Installed plugin skills are available through ratchet skill list and
ratchet skill show <name>. Plugin skills are also exposed to chat turns
through a compact index, and full skill text is injected only when explicitly
referenced by name, such as $autodev:using-autodev or /plugin:skill. Use
ratchet plugin marketplace add|list|update|remove to manage reviewed catalog
sources, ratchet plugin install <name>@<marketplace> to install a catalog
entry, ratchet plugin update <name|--all> to refresh installed plugins, and
ratchet plugin enable|disable <name> to control loader participation without
deleting files. Use ratchet plugin reload after installing, updating,
enabling, or disabling plugins to refresh daemon skills, hooks, commands,
tools, MCP declarations, ACP profiles, and plugin daemons without restarting
ratchet. Marketplace catalogs are metadata, not trust: project/plugin hooks
still require hash review before execution. Plugin autoupdate policy, managed
hooks, visible routines, and dynamic workflow run primitives remain deferred to
the runtime extension lifecycle plan.
ACP launch profiles are reviewed launch specs for explicit foreground ACP
client commands. Use ratchet acp client profiles list, add, install,
trust, and remove to manage local profile copies. Profiles store command,
args, cwd, and env key names only, never secret values. Built-in ACP agents win
over profile names, and profile names cannot shadow built-ins. Trusted profiles
can be used with --agent <name> for exec, drain, watch, compare, and
flow run; untrusted profiles are listed but refused at execution time.

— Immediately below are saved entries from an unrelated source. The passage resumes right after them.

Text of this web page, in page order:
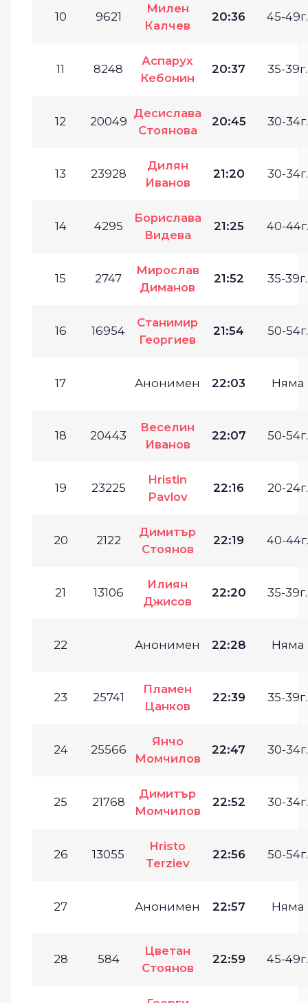
10 9621
Милен
Калчев
20:36 45-49г.
11 8248
Аспарух
Кебонин
20:37 35-39г.
12 20049
Десислава
Стоянова
20:45 30-34г.
13 23928
Дилян
Иванов
21:20 30-34г.
14 4295
Борислава
Видева
21:25 40-44г.
15 2747
Мирослав
Диманов
21:52 35-39г.
16 16954
Станимир
Георгиев
21:54 50-54г.
17 Анонимен 22:03 Няма
18 20443
Веселин
Иванов
22:07 50-54г.
19 23225
Hristin
Pavlov
22:16 20-24г.
20 2122
Димитър
Стоянов
22:19 40-44г.
21 13106
Илиян
Джисов
22:20 35-39г.
22 Анонимен 22:28 Няма
23 25741
Пламен
Цанков
22:39 35-39г.
24 25566
Янчо
Момчилов
22:47 30-34г.
25 21768
Димитър
Момчилов
22:52 30-34г.
26 13055
Hristo
Terziev
22:56 50-54г.
27 Анонимен 22:57 Няма
28 584
Цветан
Стоянов
22:59 45-49г.

Plugin-distributed profile templates can be installed into the local profile
store, then reviewed or trusted like local profiles. Use
ratchet acp client profiles verify <name> [--json] as a credential-free CI
contract check for trusted profiles; it reports session id, stop reason,
command fingerprint, and response byte count without printing prompt text,
response text, or env values. The TypeScript extension SDK remains deferred.

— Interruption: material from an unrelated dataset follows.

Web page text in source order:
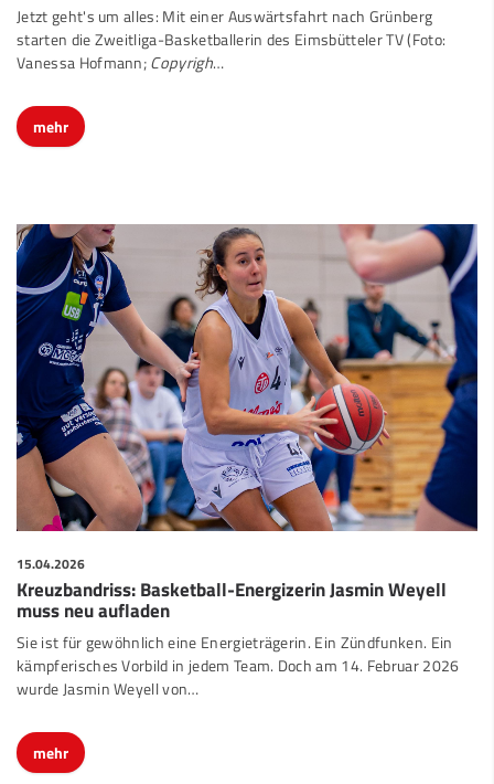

See docs/policy-matrix.md for the Policy Matrix
covering static config trust rules, runtime trust rules, persistent trust
grants, permission prompts, explicit ACP client watch/drain, partial
sandbox/path/network controls, hook trust, plugin marketplace lifecycle,
plugin reload, ACP launch profiles, retro evidence, and deferred daemon
background drain, plugin autoupdate, routines, dynamic workflows, and extension
SDK work.
The ACP client queue persists prompt text under the user's XDG state directory.
Do not use --no-wait for prompts that should not be written to local disk.

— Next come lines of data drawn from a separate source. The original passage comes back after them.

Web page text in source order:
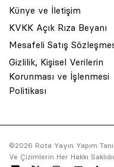
Künye ve İletişim
KVKK Açık Rıza Beyanı
Mesafeli Satış
Gizlilik, Kişisel Verilerin
Korunması ve İşlenmesi
Politikası
©2026 Rota Yayın Yapım
Ve Çizimlerin Her Hakkı
© 2001 Rota Yayın Yapım
Asquared WordPress

ratchet acp client watch is an explicit foreground worker: it drains queued
prompts only while the operator-started command is running and still requires an
explicit --command or --agent launch target. It is not a hidden daemon
background drain.
ACP client archives are explicit JSON exports and can contain prompt text,
responses, summaries, and queue history. Treat exported archives as sensitive
conversation data.
The daemon blackboard is a same-device coordination surface for separate
terminal sessions. Use ratchet blackboard write coordination status ready and
ratchet blackboard read coordination status to pass short status, plan, or
handoff notes through the running daemon; add --json for scripts. The
blackboard is daemon-scoped volatile state, not durable storage across daemon
restart. Treat values as sensitive local coordination data because they can
contain prompts, file paths, or task context. Use
ratchet blackboard export [section] --jsonl to emit local notification-event
records with a messaging.text projection, or add --workflow-messaging to
include workflow-plugin-messaging-core handoff metadata for
step.messaging_send with channel supplied by the downstream Workflow
pipeline. External delivery belongs in the existing
workflow-plugin-messaging-core, workflow-plugin-slack,
workflow-plugin-discord, and workflow-plugin-teams plugin family, not in
ratchet-cli direct adapters or credential flags.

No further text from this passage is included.